Toronto
Networking Seminar
Random
mobility models and capacity/delay tradeoffs
in ad hoc networks
Ravi
Mazumdar
Professor
and University Research Chair
Department
of Electrical
and Computer Engineering
University
of Waterloo
Date:
November 25, 3pm
Location: BA1210 (Bahen Center)
Abstract:
Understanding
the performance trade-offs in multi-hop wireless networks is essential
to build good protocols for ad hoc networks. In this talk I will
present results on the scaling laws for capacity/delay tradeoffs for ad
hoc networks with random mobility. The results will be asymptotic in
nature as the density of the ad hoc nodes grows. In particular we
provide explicit results for both random walk and random waypoint
mobility models that are canonical models of mobility in the plane.
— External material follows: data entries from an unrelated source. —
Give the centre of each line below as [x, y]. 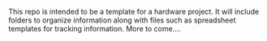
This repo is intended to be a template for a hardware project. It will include [134, 12]
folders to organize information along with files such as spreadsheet [122, 20]
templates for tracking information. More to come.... [95, 29]

There is a sharp contrast between the capacity/delay trade-offs for
these models. The key ideas are of hitting time distributions for
random walks and estimating queueing delays in queues with non-iid
inputs. I will then introduce a more general class of random mobility
models and showing that there is the notion of critical delay
associated with various models that explains the reasons for different
behavior and I will conclude with some general observations.
Bio:
The
speaker was educated at the Indian Institute of Technology, Bombay
(B.Tech, 1977), Imperial College, London (MSc, DIC, 1978) and UCLA
(PhD, 1983). He is currently Professor of ECE and holder of a
University Research Chair at the University of Waterloo. Prior to this
appointment was Professor of ECE at Purdue University, West
Lafayette, USA from 1999-2004. His research interests are in
performance and design of high-speed networks, game theory applications
to networks, and in applied probability and stochastic analysis. He is
a Fellow of the IEEE and the Royal Statistical Society.